**Directions**: Images in the data are to be skipped, while every line is restated exactly as written.

===== Records to process

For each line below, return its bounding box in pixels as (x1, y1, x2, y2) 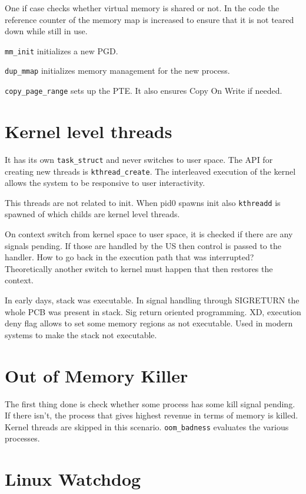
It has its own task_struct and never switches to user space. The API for (5, 153, 273, 165)
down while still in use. (5, 25, 88, 37)
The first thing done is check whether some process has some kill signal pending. (5, 397, 295, 410)
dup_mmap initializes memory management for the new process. (5, 64, 230, 77)
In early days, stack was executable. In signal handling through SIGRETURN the (5, 294, 300, 306)
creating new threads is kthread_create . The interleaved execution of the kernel (5, 165, 296, 177)
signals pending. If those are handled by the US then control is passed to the (5, 239, 281, 251)
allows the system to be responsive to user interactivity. (5, 176, 205, 189)

==========

**Task result**:
For each line below, return its bounding box in pixels as (x1, y1, x2, y2) 
It has its own task_struct and never switches to user space. The API for (5, 153, 273, 165)
down while still in use. (5, 25, 88, 37)
The first thing done is check whether some process has some kill signal pending. (5, 397, 295, 410)
dup_mmap initializes memory management for the new process. (5, 64, 230, 77)
In early days, stack was executable. In signal handling through SIGRETURN the (5, 294, 300, 306)
creating new threads is kthread_create . The interleaved execution of the kernel (5, 165, 296, 177)
signals pending. If those are handled by the US then control is passed to the (5, 239, 281, 251)
allows the system to be responsive to user interactivity. (5, 176, 205, 189)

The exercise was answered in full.